Дом инженера Ипатьева — полузаброшенный, как опустившимся хозяином брошенный одичалый пес. Здесь чувствовалось болезненное запустение, равнодушие, дом медленно умирал. Некому было подновить облупившуюся краску оконных рам, позаботиться о жилище, где даже проржавевший водопровод не работал, где плакали расшатанные половицы и в углу прихожей, как злобный языческий божок, тихонько ткал свои сети гадкий коричневый паук.

Окно одной из спален выходило на Вознесенскую церковь, но за глухим забором был виден лишь золоченый шпиль, вонзающийся одиноко в хмарь. Другие окна глядели в пустой душный тупик.

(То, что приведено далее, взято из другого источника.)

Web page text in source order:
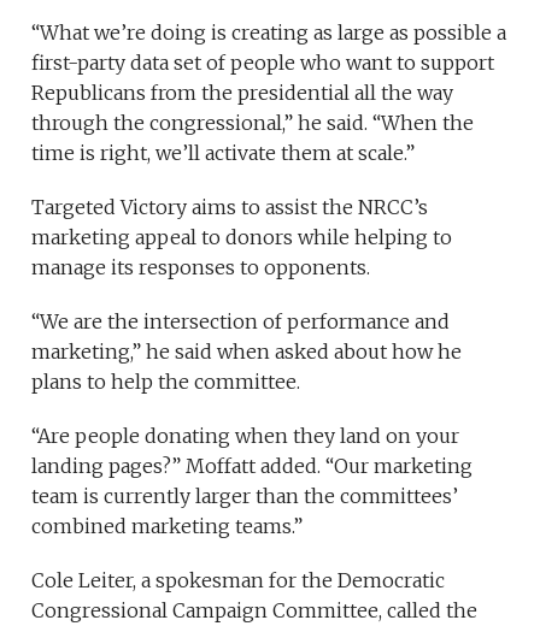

Слова «тюремный режим» слышались от коменданта часто и подтверждались как только возможно. Еще в Тобольске Государю запретили носить погоны; бесцеремонное рытье в вещах вошло в обыденность. Несколько раз Николай срывался, бранился незло и бессильно. Потом наступило свинцовое безразличие, какое бывает у тяжелобольных.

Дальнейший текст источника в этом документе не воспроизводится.